2022-07-04T17:34:30.024Z


Ruja Ignatova, the businesswoman who managed to attract investments of more than 4,000 million dollars through OneCoin, is in search and capture for fraud and money laundering


Cryptocurrencies represent an illusion of instant wealth very typical of the 21st century.

Digital money that can be purchased for pennies and sold, after a while, in thousands: this is how they are promoted.

They are, in some way, the update of the gold rush or the new quest for El Dorado.

Some consider them a tool to break the domination of the big banks and financial institutions, since only supply and demand decide the fluctuations of a cryptocurrency, and not a State, central bank or company.

For others, it is just another speculative bubble, a scam to attract ambitious but candid people, which bears more than one similarity to pyramid schemes.

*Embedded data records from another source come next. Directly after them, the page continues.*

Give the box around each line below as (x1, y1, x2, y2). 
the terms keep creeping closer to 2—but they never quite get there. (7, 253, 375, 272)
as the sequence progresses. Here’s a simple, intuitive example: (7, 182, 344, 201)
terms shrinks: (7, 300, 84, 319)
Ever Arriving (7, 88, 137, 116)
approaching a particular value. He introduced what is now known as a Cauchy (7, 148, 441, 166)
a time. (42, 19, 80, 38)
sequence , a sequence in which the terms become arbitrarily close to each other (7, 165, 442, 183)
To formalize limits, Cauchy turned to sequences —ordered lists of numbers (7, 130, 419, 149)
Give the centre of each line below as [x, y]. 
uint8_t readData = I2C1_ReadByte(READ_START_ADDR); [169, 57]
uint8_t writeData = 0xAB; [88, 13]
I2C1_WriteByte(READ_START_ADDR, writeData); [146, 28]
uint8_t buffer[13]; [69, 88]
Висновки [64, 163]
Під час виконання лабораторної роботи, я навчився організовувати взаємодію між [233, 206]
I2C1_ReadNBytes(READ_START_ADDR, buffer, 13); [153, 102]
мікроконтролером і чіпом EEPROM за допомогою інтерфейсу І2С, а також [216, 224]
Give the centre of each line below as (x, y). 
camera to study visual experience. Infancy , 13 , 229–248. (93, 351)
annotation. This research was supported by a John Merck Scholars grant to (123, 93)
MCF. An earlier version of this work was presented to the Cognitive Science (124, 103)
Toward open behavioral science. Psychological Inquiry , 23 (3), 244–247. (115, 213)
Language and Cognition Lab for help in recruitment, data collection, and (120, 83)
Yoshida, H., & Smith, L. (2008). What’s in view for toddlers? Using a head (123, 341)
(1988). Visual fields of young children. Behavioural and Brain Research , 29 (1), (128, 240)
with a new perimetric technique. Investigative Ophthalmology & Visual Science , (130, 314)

There is no shortage of presidents on the board, as is the case with the Salvadoran Nayib Bukele,

that they bet the fate of their Government on the success of bitcoin, the best-known and most popular cryptocurrency.

And there are also shady stories, such as that of the German-Bulgarian citizen Ruja Ignatova, known as the “crypto-queen”, on the run since 2017 and whom the FBI placed, last week, at the top of its most wanted list, along with several first-rate drug traffickers and murderers (Europol had done the same a few weeks earlier).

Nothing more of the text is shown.